Weathering the storm: Inflation fuels action

With the November elections less than seven months away, soaring food inflation is emerging as one of the most urgent issues confronting the nation, prompting lawmakers, presidential candidates and foodservice industry officials to promote legislative remedies.

Armed with proposals that would freeze domestic corn-based ethanol production at current levels, cut farm subsidies, clamp down on commodity market speculation and manipulation, remove tariffs from imported biofuels, and temporarily repeal gasoline taxes, officials are moving to rein in some of the causes of escalating food prices.

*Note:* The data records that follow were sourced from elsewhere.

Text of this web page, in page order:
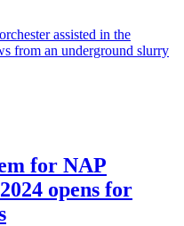
assisted in the
from an underground slurry
for NAP
opens for
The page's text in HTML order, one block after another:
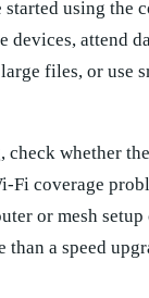
started using the
devices, attend
files, or use
check whether
Fi coverage
or mesh
than a speed
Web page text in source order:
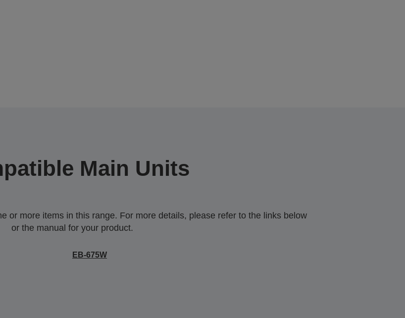
Main Units
or more items in this range. For more details, please refer to the links below
or the manual for your product.
EB-675W
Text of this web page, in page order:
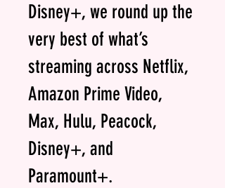
Disney+, we round up the
very best of what’s
streaming across Netflix,
Amazon Prime Video,
Max, Hulu, Peacock,
Disney+, and
Paramount+.
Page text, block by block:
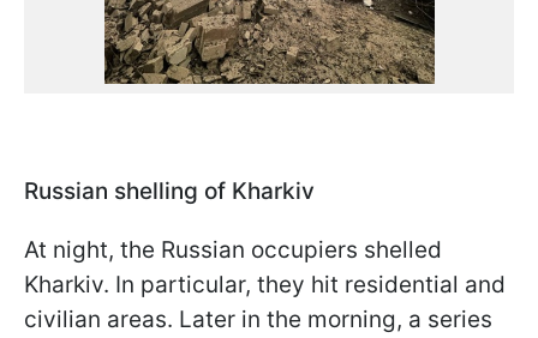
Russian shelling of Kharkiv
At night, the Russian occupiers shelled
Kharkiv. In particular, they hit residential and
civilian areas. Later in the morning, a series
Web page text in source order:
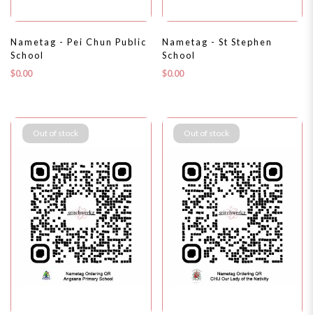
Nametag - Pei Chun Public
School
$0.00
Nametag - St Stephen
School
$0.00
Out of stock Out of stock
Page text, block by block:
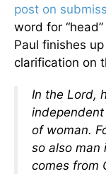
post on
word for
Paul finishes
clarification on
In the Lord,
of woman.
so also man
comes from
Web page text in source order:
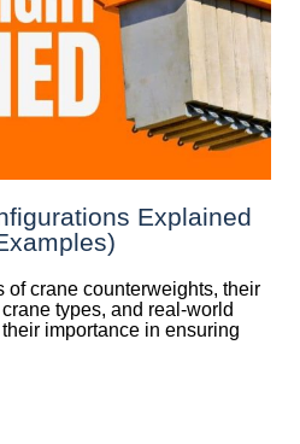
Explained
of crane counterweights, their
types, and real-world
importance in ensuring
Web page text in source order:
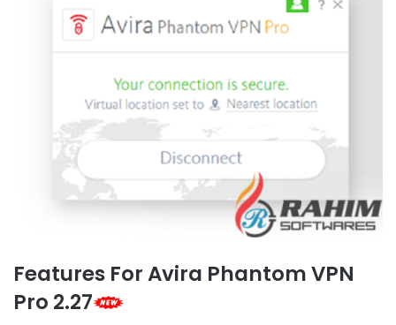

The skyward trajectory of those commodity costs also has prompted the National Restaurant Association and the National Council of Chain Restaurants to form an unprecedented alliance with environmental and social advocacy organizations and other trade groups in an effort to convince Congress to rethink the hurtful agricultural ripple effect of federal biofuel policies.

“We’ve been hearing from our members that food inflation is one of the top-priority issues for their companies right now,” says Scott Vinson, the NCCR’s vice president of government relations.

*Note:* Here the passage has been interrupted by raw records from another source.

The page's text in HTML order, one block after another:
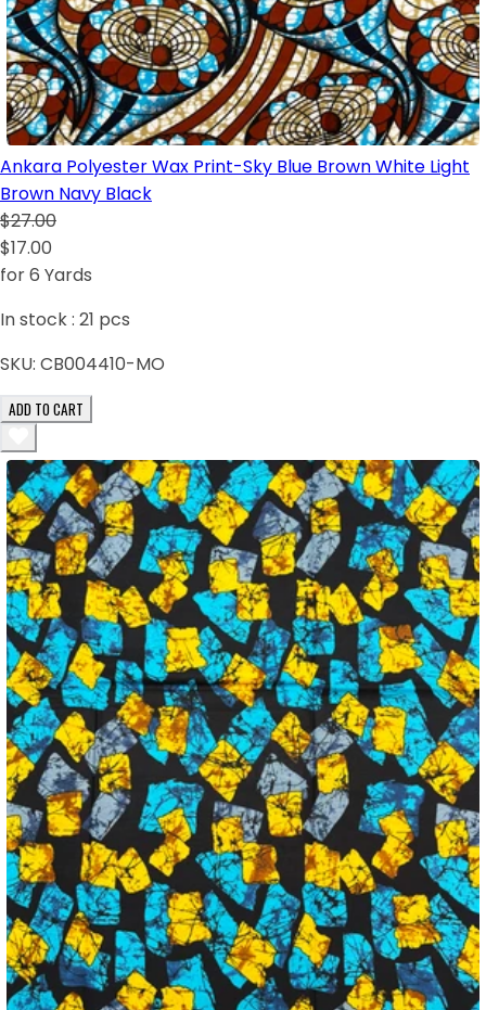
Ankara Polyester Wax Print-Sky Blue Brown White Light
Brown Navy Black
$27.00
$17.00
for 6 Yards
In stock : 21 pcs
SKU: CB004410-MO
ADD TO CART
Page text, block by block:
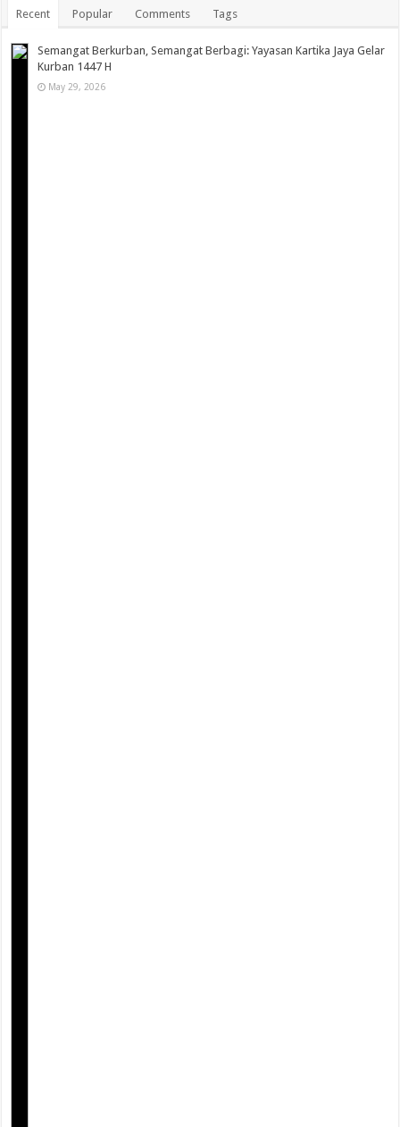
Recent Popular Comments Tags
Semangat Berkurban, Semangat Berbagi: Yayasan Kartika Jaya Gelar
Kurban 1447 H
May 29, 2026

Cheryl Bachelder, chief executive of Atlanta-based AFC Enterprises Inc., which owns the Popeyes Chicken & Biscuits brand, says she is “deeply concerned” about the current economic situation.

“As an industry, we need to speak out,” she says. “A few weeks ago no one was even talking about this. Now we’re looking for ways to get involved.”

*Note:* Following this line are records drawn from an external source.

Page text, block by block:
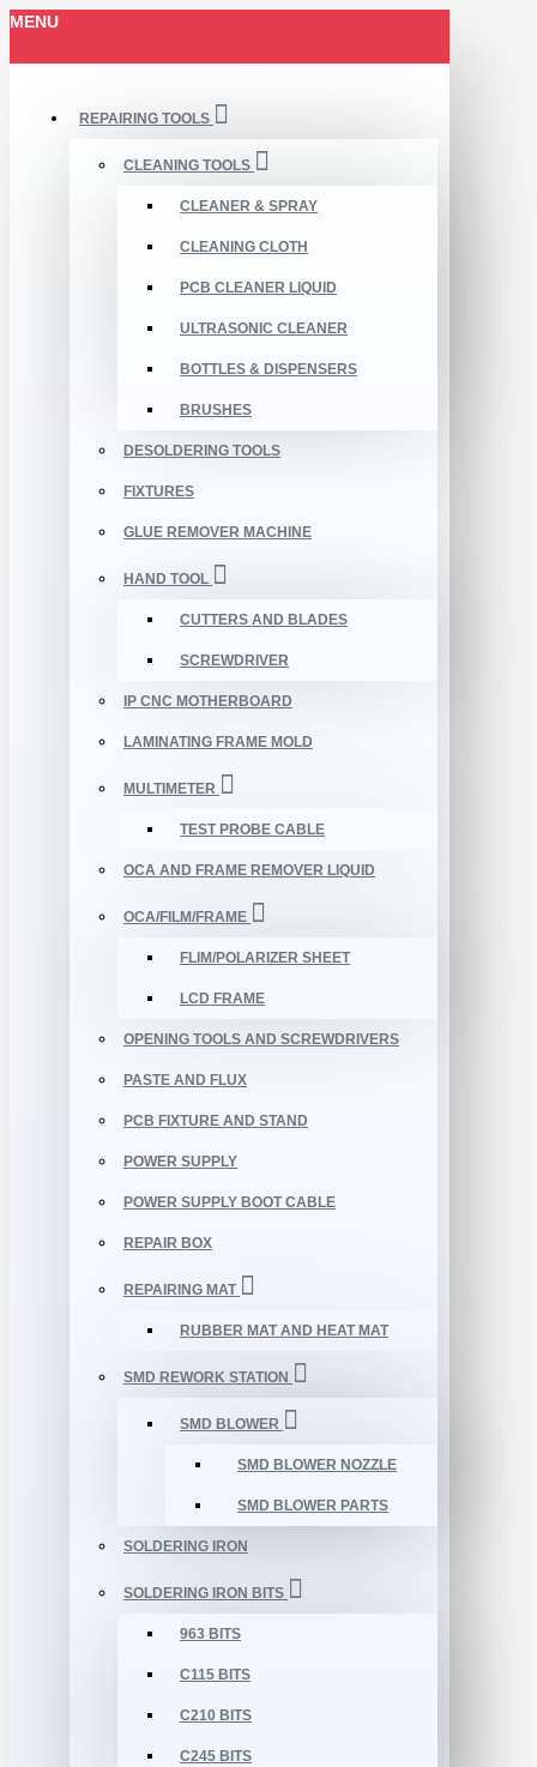
MENU
REPAIRING TOOLS
CLEANING TOOLS
CLEANER & SPRAY
CLEANING CLOTH
PCB CLEANER LIQUID
ULTRASONIC CLEANER
BOTTLES & DISPENSERS
BRUSHES
DESOLDERING TOOLS
FIXTURES
GLUE REMOVER MACHINE
HAND TOOL
CUTTERS AND BLADES
SCREWDRIVER
IP CNC MOTHERBOARD
LAMINATING FRAME MOLD
MULTIMETER
TEST PROBE CABLE
OCA AND FRAME REMOVER LIQUID
OCA/FILM/FRAME
FLIM/POLARIZER SHEET
LCD FRAME
OPENING TOOLS AND SCREWDRIVERS
PASTE AND FLUX
PCB FIXTURE AND STAND
POWER SUPPLY
POWER SUPPLY BOOT CABLE
REPAIR BOX
REPAIRING MAT
RUBBER MAT AND HEAT MAT
SMD REWORK STATION
SMD BLOWER
SMD BLOWER NOZZLE
SMD BLOWER PARTS
SOLDERING IRON
SOLDERING IRON BITS
963 BITS
C115 BITS
C210 BITS
C245 BITS
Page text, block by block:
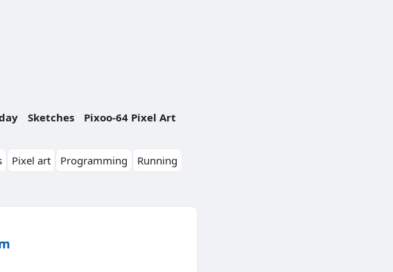
Sketches
Pixoo-64 Pixel Art
Pixel art Programming
Running
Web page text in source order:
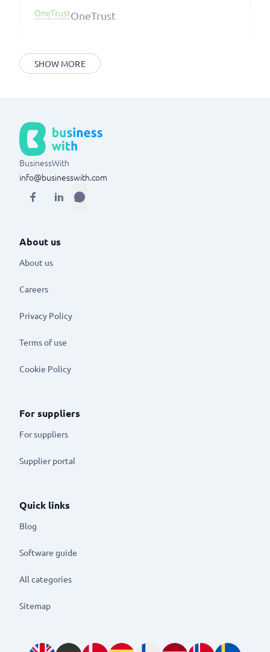
OneTrust
SHOW MORE
BusinessWith
info@businesswith.com
About us
About us
Careers
Privacy Policy
Terms of use
Cookie Policy
For suppliers
For suppliers
Supplier portal
Quick links
Blog
Software guide
All categories
Sitemap
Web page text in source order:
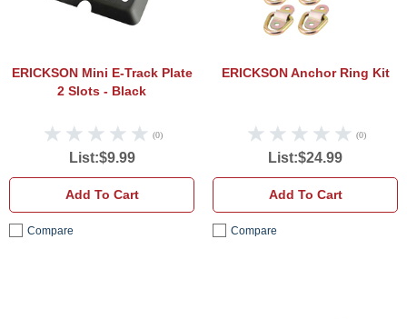
ERICKSON Mini E-Track Plate
2 Slots - Black
(0)
List:$9.99
Add To Cart
Compare
ERICKSON Anchor Ring Kit
(0)
List:$24.99
Add To Cart
Compare
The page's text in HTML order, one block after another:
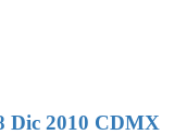
Dic 2010 CDMX
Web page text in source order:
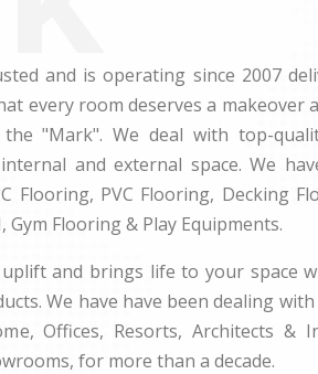
and is operating since 2007
every room deserves a makeover
"Mark". We deal with top-
and external space. We
Flooring, PVC Flooring, Decking
Gym Flooring & Play Equipments.
and brings life to your space
We have have been dealing
Offices, Resorts, Architects &
for more than a decade.
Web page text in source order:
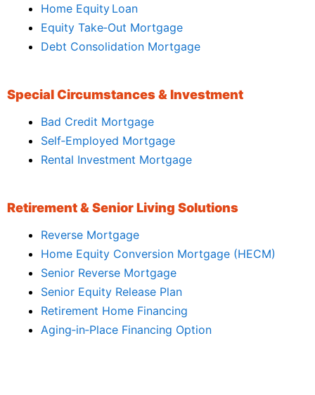
Home Equity Loan
Equity Take‑Out Mortgage
Debt Consolidation Mortgage
Special Circumstances & Investment
Bad Credit Mortgage
Self‑Employed Mortgage
Rental Investment Mortgage
Retirement & Senior Living Solutions
Reverse Mortgage
Home Equity Conversion Mortgage (HECM)
Senior Reverse Mortgage
Senior Equity Release Plan
Retirement Home Financing
Aging‑in‑Place Financing Option

However, experts point out that crafting a public-policy response to rising costs will not be easy, given the extreme complexity of the problem, particularly during an election year.

Macroeconomic trends fueling accelerating commodity costs include soaring global energy prices; the weak U.S. dollar; increased buying power in emerging powerhouses like China, India, Russia and Brazil; weather-related production shortfalls; growing speculation in the commodities market; and the drive to use food as a fuel source—in particular, corn-based ethanol.

“It’s become difficult to get a handle on all of the different pieces,” says John T. Barone, president of Market Vision Inc. in Fairfield, N.J., which provides commodities analysis and purchasing support services to restaurant chains. “There are so many outside forces that have structurally changed commodity markets. You might as well throw the existing models based on historical supply-and-demand relationships out the window.”

Restaurateurs are old hands at dealing with seasonal price fluctuations based on supply and demand, but the current economic scenario appears to foreshadow some more permanent alterations down the road, foodservice industry authorities say.

“I think we are in for some structural changes,” says Michelle Reinke, the NRA’s director of legislative affairs, “and my fear is that the prices won’t be coming back down to where they were before.”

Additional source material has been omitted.